Users booted from a floppy disk, popped that disk out and inserted a
floppy disk which contained the computer program that the user desired to
use.
Some people wanted to keep their data on a floppy disk "other" than the
"program" disk. They grew tired of the "floppy disk shuffle" and put a
second floppy drive into their computers, ("Drive "B").

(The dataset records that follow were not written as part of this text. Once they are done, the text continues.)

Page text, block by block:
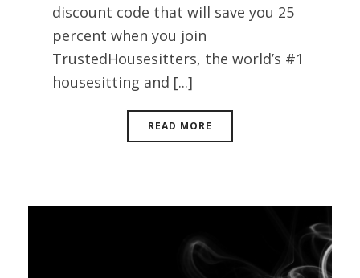
discount code that will save you 25
percent when you join
TrustedHousesitters, the world’s #1
housesitting and [...]
READ MORE
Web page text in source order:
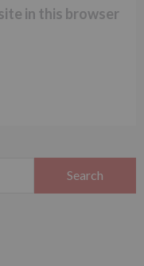
in this browser
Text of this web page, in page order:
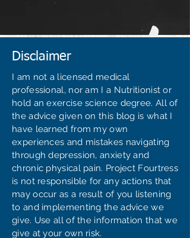
Disclaimer
I am not a licensed medical
professional, nor am I a Nutritionist or
hold an exercise science degree. All of
the advice given on this blog is what I
have learned from my own
experiences and mistakes navigating
through depression, anxiety and
chronic physical pain. Project Fourtress
is not responsible for any actions that
may occur as a result of you listening
to and implementing the advice we
give. Use all of the information that we
give at your own risk.
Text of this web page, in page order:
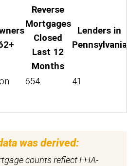
Reverse
Mortgages
Closed
Last 12
Months
Lenders in
Pennsylvania
654 41
was derived:
counts reflect FHA-
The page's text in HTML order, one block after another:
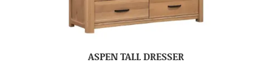
ASPEN TALL DRESSER
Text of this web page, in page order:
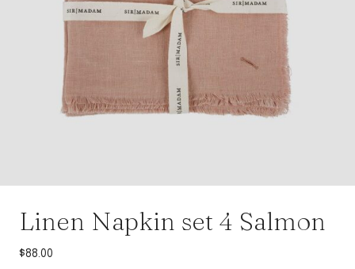
Linen Napkin set 4 Salmon
$88.00
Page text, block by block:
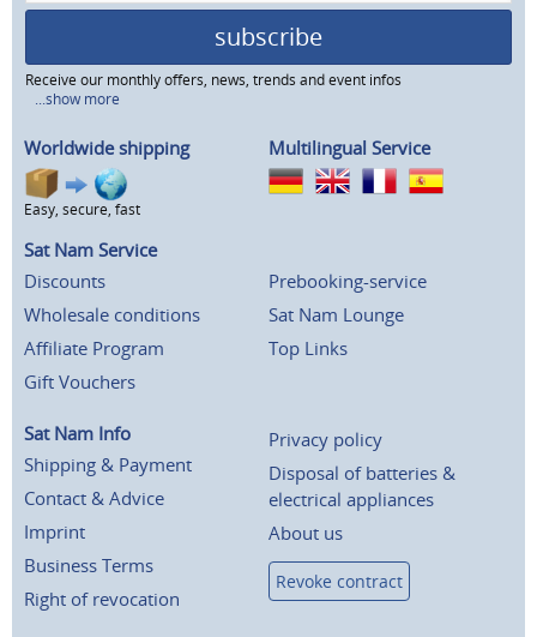
subscribe
Receive our monthly offers, news, trends and event infos
...show more
Worldwide shipping
Easy, secure, fast
Multilingual Service
Sat Nam Service
Discounts
Wholesale conditions
Affiliate Program
Gift Vouchers
Prebooking-service
Sat Nam Lounge
Top Links
Sat Nam Info
Shipping & Payment
Contact & Advice
Imprint
Business Terms
Right of revocation
Privacy policy
Disposal of batteries &
electrical appliances
About us
Revoke contract
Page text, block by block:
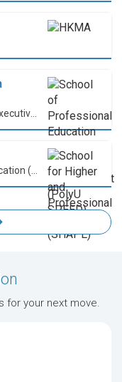
for your next move.
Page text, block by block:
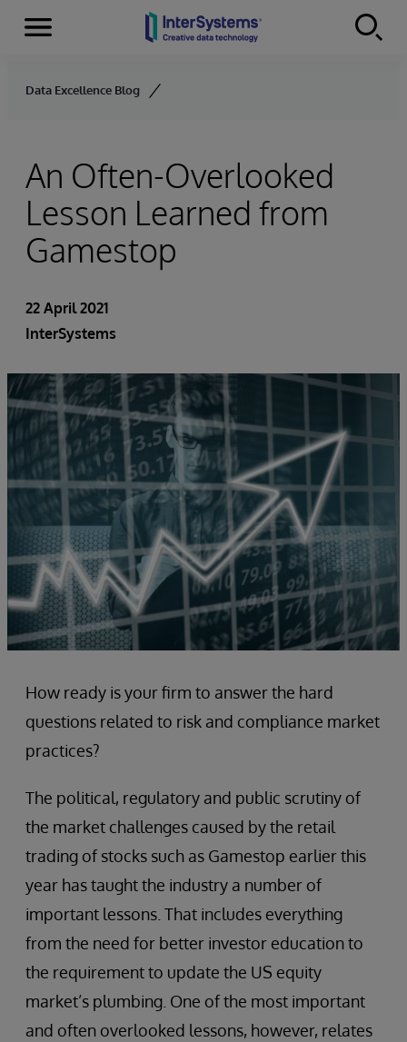
Skip to content
Menu
Data Excellence Blog
An Often-Overlooked
Lesson Learned from
Gamestop
22 April 2021
InterSystems
How ready is your firm to answer the hard
questions related to risk and compliance market
practices?
The political, regulatory and public scrutiny of
the market challenges caused by the retail
trading of stocks such as Gamestop earlier this
year has taught the industry a number of
important lessons. That includes everything
from the need for better investor education to
the requirement to update the US equity
market’s plumbing. One of the most important
and often overlooked lessons, however, relates
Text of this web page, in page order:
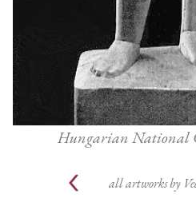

Well after hard disks became ubiquitous in PCs, the floppy disk began
transitioning from size 5 1/4" to size 3 1/2" . For several years during
that transition phase, many people required a floppy drive of each size
in order to access older programs/data on the old size disks and their
new programs on the new size disks.
Steve
.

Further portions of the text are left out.